TO DO:
Search the entries below. Return every line that has "Texas" in it.
(Beginning of MATERIAL SHOWN)
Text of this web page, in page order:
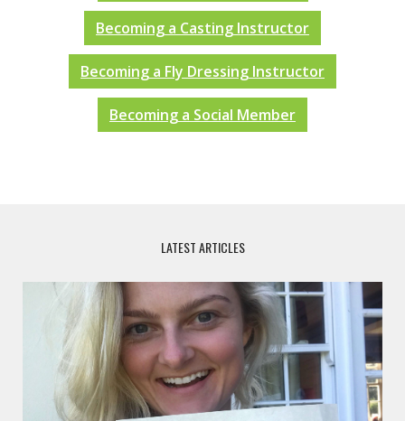
Becoming a Casting Instructor
Becoming a Fly Dressing Instructor
Becoming a Social Member
LATEST ARTICLES
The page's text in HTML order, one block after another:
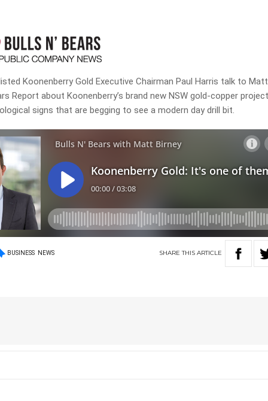
Koonenberry Gold Executive Chairman Paul Harris talk to
Report about Koonenberry’s brand new NSW gold-copper
signs that are begging to see a modern day drill bit.
BUSINESS NEWS SHARETHIS ARTICLE
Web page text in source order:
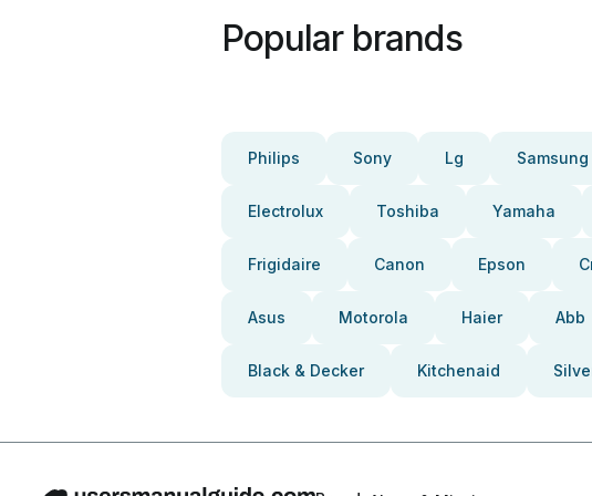
Popular brands
Philips Sony Lg Samsung
Electrolux Toshiba Yamaha
Frigidaire Canon Epson
Asus Motorola Haier Abb
Black & Decker Kitchenaid
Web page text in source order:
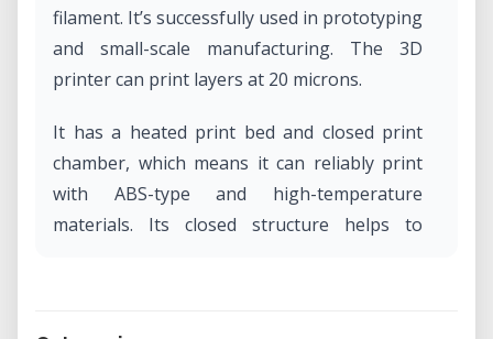
filament. It’s successfully used in prototyping
and small-scale manufacturing. The 3D
printer can print layers at 20 microns.
It has a heated print bed and closed print
chamber, which means it can reliably print
with ABS-type and high-temperature
materials. Its closed structure helps to
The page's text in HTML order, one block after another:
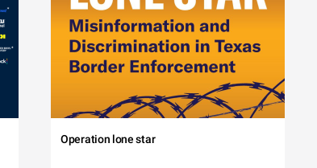
Operation lone star
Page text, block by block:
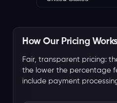
How Our Pricing
Fair, transparent pricing:
the lower the percentage
include payment
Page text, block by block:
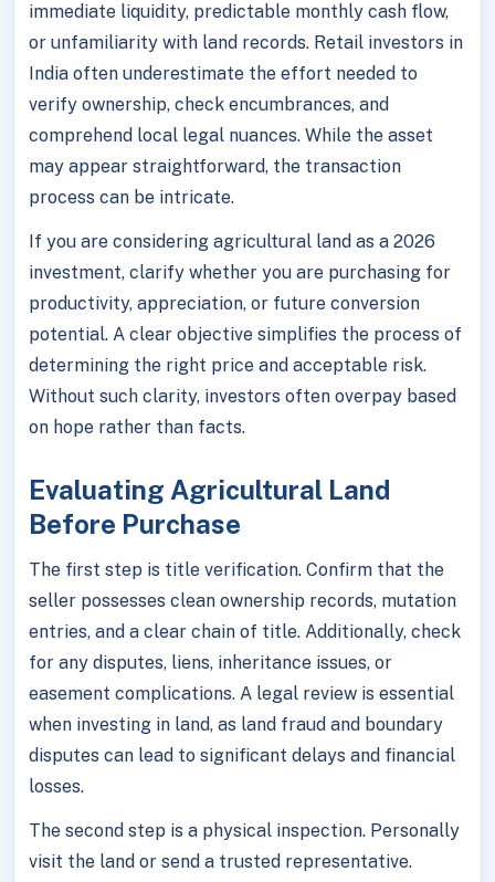
immediate liquidity, predictable monthly cash flow,
or unfamiliarity with land records. Retail investors in
India often underestimate the effort needed to
verify ownership, check encumbrances, and
comprehend local legal nuances. While the asset
may appear straightforward, the transaction
process can be intricate.
If you are considering agricultural land as a 2026
investment, clarify whether you are purchasing for
productivity, appreciation, or future conversion
potential. A clear objective simplifies the process of
determining the right price and acceptable risk.
Without such clarity, investors often overpay based
on hope rather than facts.
Evaluating Agricultural Land
Before Purchase
The first step is title verification. Confirm that the
seller possesses clean ownership records, mutation
entries, and a clear chain of title. Additionally, check
for any disputes, liens, inheritance issues, or
easement complications. A legal review is essential
when investing in land, as land fraud and boundary
disputes can lead to significant delays and financial
losses.
The second step is a physical inspection. Personally
visit the land or send a trusted representative.
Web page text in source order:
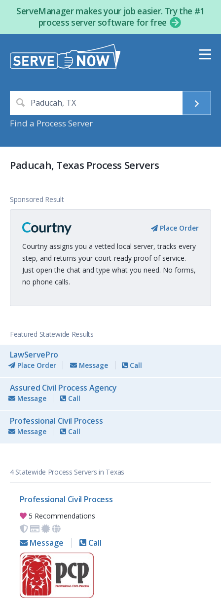
ServeManager makes your job easier. Try the #1
process server software for free
Find a Process Server
Paducah, Texas Process Servers
Sponsored Result
Place Order
Courtny assigns you a vetted local server, tracks every
step, and returns your court-ready proof of service.
Just open the chat and type what you need. No forms,
no phone calls.
Featured Statewide Results
LawServePro
Place Order Message Call
Assured Civil Process Agency
Message Call
Professional Civil Process
Message Call
4 Statewide Process Servers in Texas
Professional Civil Process
5 Recommendations
Message Call
(End of MATERIAL SHOWN)
SOLVED PROBLEM:
Paducah, Texas Process Servers
4 Statewide Process Servers in Texas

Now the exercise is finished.